EXERCISE INSTRUCTIONS:
The data below should be copied out exactly, with its pictures omitted.

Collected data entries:

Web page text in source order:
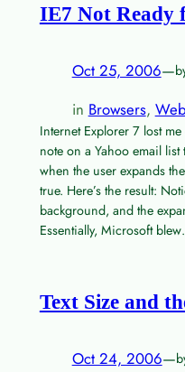
IE7 Not Ready
Oct 25, 2006—
in Browsers,
Internet Explorer 7 lost
note on a Yahoo email
when the user expands
true. Here’s the result:
background, and the
Essentially, Microsoft
Text Size and
Oct 24, 2006—
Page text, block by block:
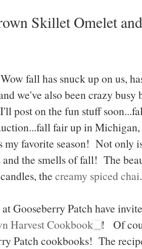
Skillet Omelet
fall has snuck up on us,
we've also been crazy
post on the fun stuff
fair up in
my favorite season! Not only
and the smells of fall! The
the creamy spiced chai
Gooseberry Patch have
Harvest Cookbook ! Of
Patch cookbooks! The
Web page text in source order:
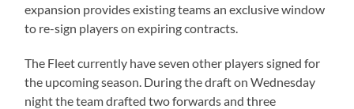
expansion provides existing teams an exclusive window
to re-sign players on expiring contracts.
The Fleet currently have seven other players signed for
the upcoming season. During the draft on Wednesday
night the team drafted two forwards and three
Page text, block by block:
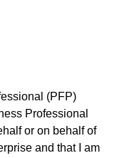
(PFP)
Professional
or on behalf of
and that I am
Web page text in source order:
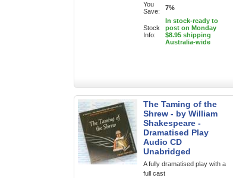
You
Save:
7%
Stock
Info:
In stock-ready to
post on Monday
$8.95 shipping
Australia-wide
The Taming of the
Shrew - by William
Shakespeare -
Dramatised Play
Audio CD
Unabridged
A fully dramatised play with a
full cast
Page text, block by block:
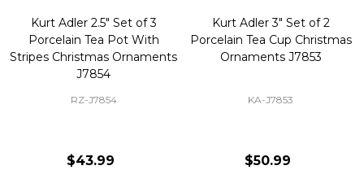
Kurt Adler 2.5" Set of 3
Porcelain Tea Pot With
Stripes Christmas Ornaments
J7854
RZ-J7854
$43.99
Kurt Adler 3" Set of 2
Porcelain Tea Cup Christmas
Ornaments J7853
KA-J7853
$50.99
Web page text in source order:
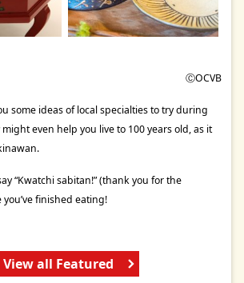
ⒸOCVB
some ideas of local specialties to try during
even help you live to 100 years old, as it
“Kwatchi sabitan!” (thank you for the
finished eating!
View all Featured
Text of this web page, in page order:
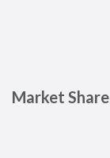
Market Share
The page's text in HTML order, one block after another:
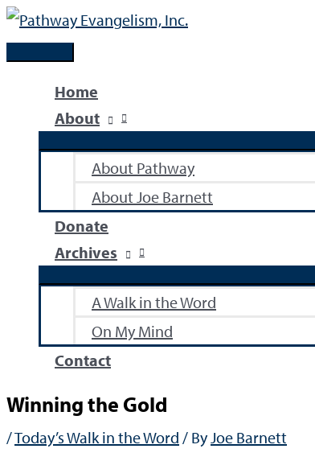
Skip
to
Main
Menu
Home
About
About Pathway
About Joe Barnett
Donate
Archives
A Walk in the Word
On My Mind
Contact
Winning the Gold
/Today’s Walk in the Word / ByJoe Barnett
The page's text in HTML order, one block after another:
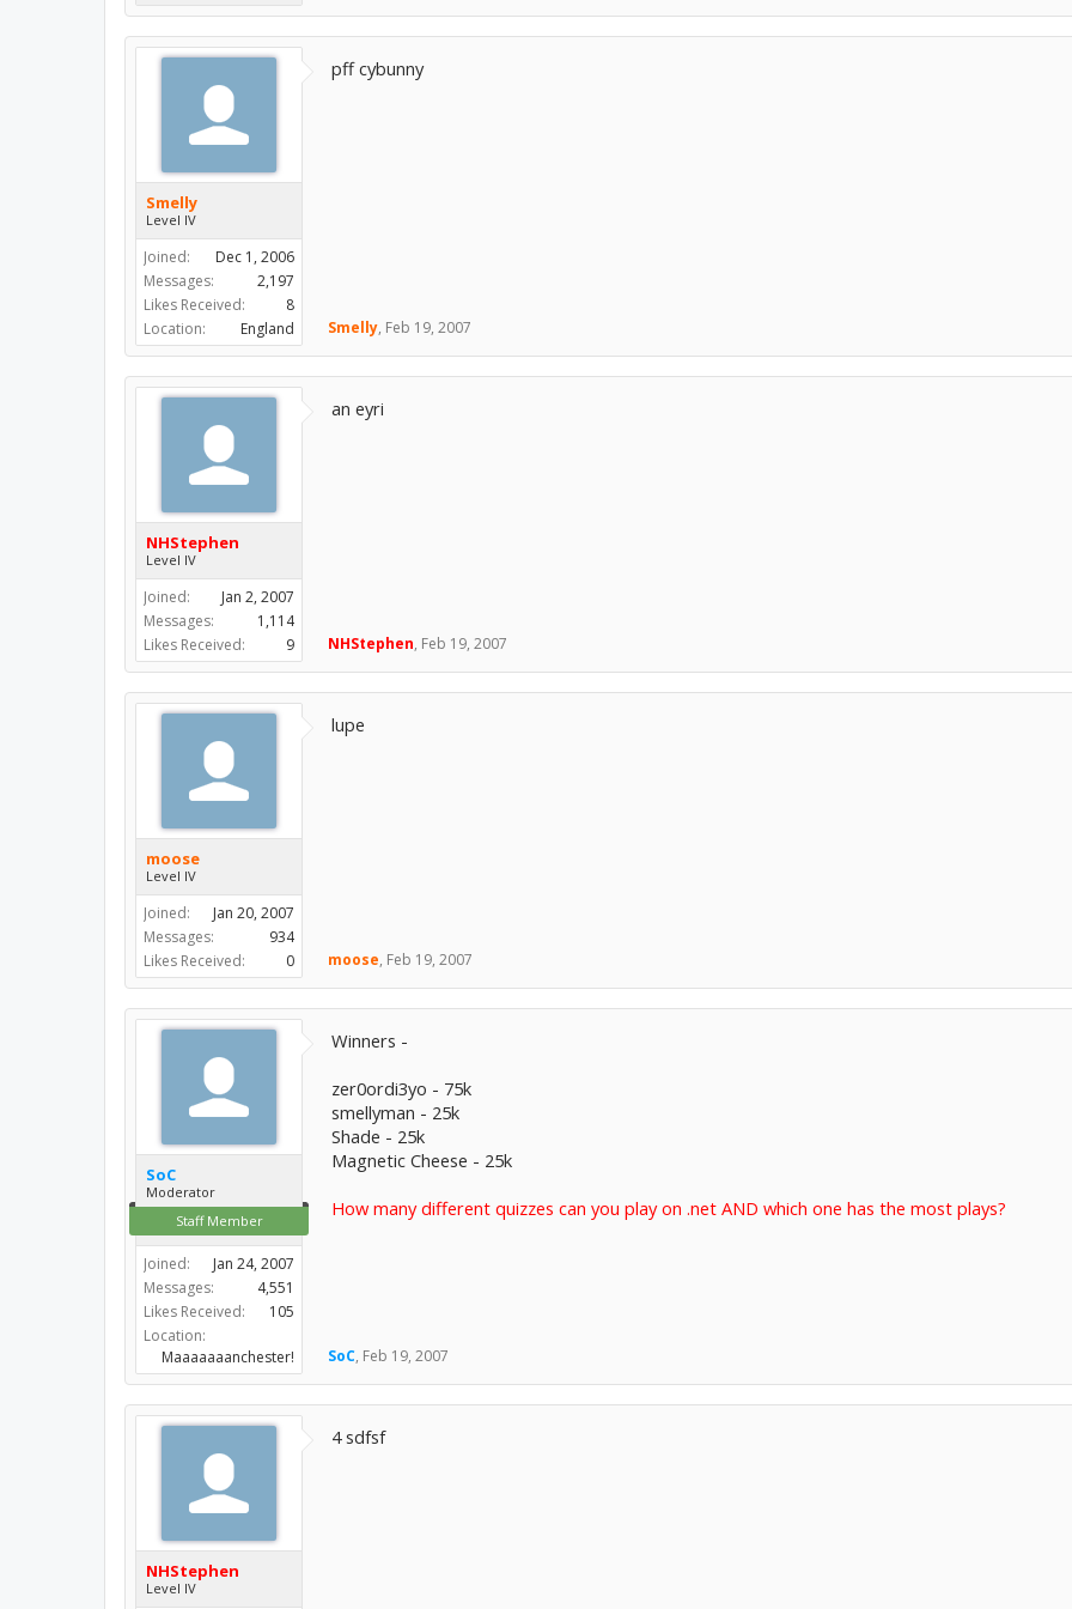
Smelly
Level IV
Joined:
Dec 1, 2006
Messages:
2,197
Likes Received:
8
Location:
England
pff cybunny
Smelly, Feb 19, 2007
NHStephen
Level IV
Joined:
Jan 2, 2007
Messages:
1,114
Likes Received:
9
an eyri
NHStephen, Feb 19, 2007
moose
Level IV
Joined:
Jan 20, 2007
Messages:
934
Likes Received:
0
lupe
moose, Feb 19, 2007
SoC
Moderator
Staff Member
Joined:
Jan 24, 2007
Messages:
4,551
Likes Received:
105
Location:
Maaaaaaanchester!
Winners -
zer0ordi3yo - 75k
smellyman - 25k
Shade - 25k
Magnetic Cheese - 25k
How many different quizzes can you play on .net AND which one has the most plays?
SoC, Feb 19, 2007
NHStephen
Level IV
4 sdfsf
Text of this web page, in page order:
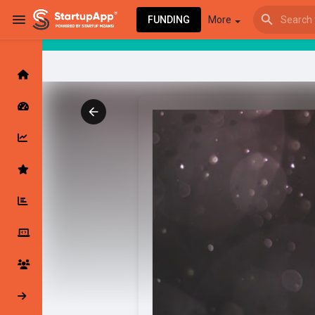
FUNDING More
Latest Products & Services
Followed
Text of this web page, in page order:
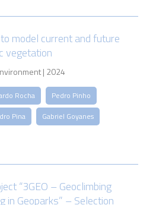
model current and future
vegetation
| 2024
Rocha
Pedro Pinho
Pina
Gabriel Goyanes
“3GEO – Geoclimbing
in Geoparks” – Selection
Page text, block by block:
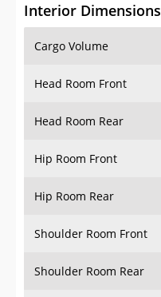
Interior Dimensions
Cargo Volume
Head Room Front
Head Room Rear
Hip Room Front
Hip Room Rear
Shoulder Room Front
Shoulder Room Rear
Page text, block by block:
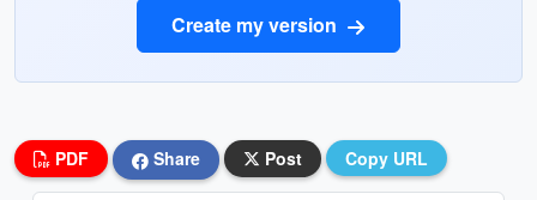
Create my version
PDF Share Post Copy URL
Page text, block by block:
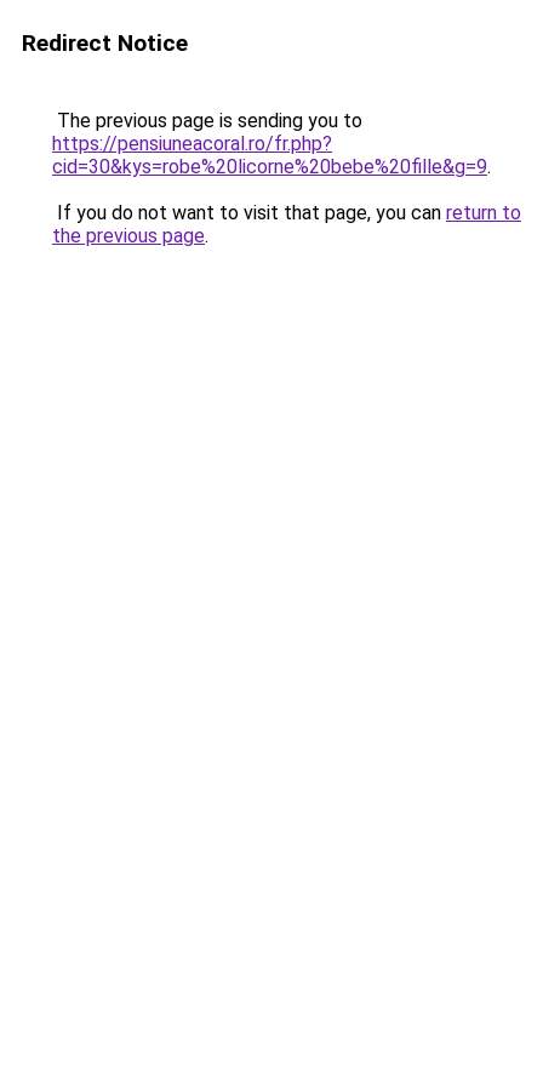
Redirect Notice
The previous page is sending you to
https://pensiuneacoral.ro/fr.php?
cid=30&kys=robe%20licorne%20bebe%20fille&g=9.
If you do not want to visit that page, you can return to
the previous page.
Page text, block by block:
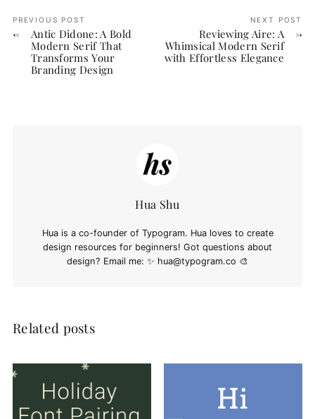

RESPONSE TO THIS EXERCISE:
Web page text in source order:
IE7 Not Ready
Oct 25, 2006—
in Browsers,
Internet Explorer 7 lost
note on a Yahoo email
when the user expands
true. Here’s the result:
background, and the
Essentially, Microsoft
Text Size and
Oct 24, 2006—
Page text, block by block:
Skillet Omelet
fall has snuck up on us,
we've also been crazy
post on the fun stuff
fair up in
my favorite season! Not only
and the smells of fall! The
the creamy spiced chai
Gooseberry Patch have
Harvest Cookbook ! Of
Patch cookbooks! The
Web page text in source order:
expansion provides existing teams an exclusive window
to re-sign players on expiring contracts.
The Fleet currently have seven other players signed for
the upcoming season. During the draft on Wednesday
night the team drafted two forwards and three
Page text, block by block:
(PFP)
Professional
or on behalf of
and that I am
Web page text in source order:
You
Save:
7%
Stock
Info:
In stock-ready to
post on Monday
$8.95 shipping
Australia-wide
The Taming of the
Shrew - by William
Shakespeare -
Dramatised Play
Audio CD
Unabridged
A fully dramatised play with a
full cast
Page text, block by block:
Kurt Adler 2.5" Set of 3
Porcelain Tea Pot With
Stripes Christmas Ornaments
J7854
RZ-J7854
$43.99
Kurt Adler 3" Set of 2
Porcelain Tea Cup Christmas
Ornaments J7853
KA-J7853
$50.99
Web page text in source order:
ⒸOCVB
some ideas of local specialties to try during
even help you live to 100 years old, as it
“Kwatchi sabitan!” (thank you for the
finished eating!
View all Featured
Text of this web page, in page order:
Market Share
The page's text in HTML order, one block after another:
Skip
to
Main
Menu
Home
About
About Pathway
About Joe Barnett
Donate
Archives
A Walk in the Word
On My Mind
Contact
Winning the Gold
/Today’s Walk in the Word / ByJoe Barnett
The page's text in HTML order, one block after another:
Smelly
Level IV
Joined:
Dec 1, 2006
Messages:
2,197
Likes Received:
8
Location:
England
pff cybunny
Smelly, Feb 19, 2007
NHStephen
Level IV
Joined:
Jan 2, 2007
Messages:
1,114
Likes Received:
9
an eyri
NHStephen, Feb 19, 2007
moose
Level IV
Joined:
Jan 20, 2007
Messages:
934
Likes Received:
0
lupe
moose, Feb 19, 2007
SoC
Moderator
Staff Member
Joined:
Jan 24, 2007
Messages:
4,551
Likes Received:
105
Location:
Maaaaaaanchester!
Winners -
zer0ordi3yo - 75k
smellyman - 25k
Shade - 25k
Magnetic Cheese - 25k
How many different quizzes can you play on .net AND which one has the most plays?
SoC, Feb 19, 2007
NHStephen
Level IV
4 sdfsf
Text of this web page, in page order:
FUNDING More
Latest Products & Services
Followed
Text of this web page, in page order:
model current and future
vegetation
| 2024
Rocha
Pedro Pinho
Pina
Gabriel Goyanes
“3GEO – Geoclimbing
in Geoparks” – Selection
Page text, block by block:
Interior Dimensions
Cargo Volume
Head Room Front
Head Room Rear
Hip Room Front
Hip Room Rear
Shoulder Room Front
Shoulder Room Rear
Page text, block by block:
Create my version
PDF Share Post Copy URL
Page text, block by block:
Redirect Notice
The previous page is sending you to
https://pensiuneacoral.ro/fr.php?
cid=30&kys=robe%20licorne%20bebe%20fille&g=9.
If you do not want to visit that page, you can return to
the previous page.
Page text, block by block:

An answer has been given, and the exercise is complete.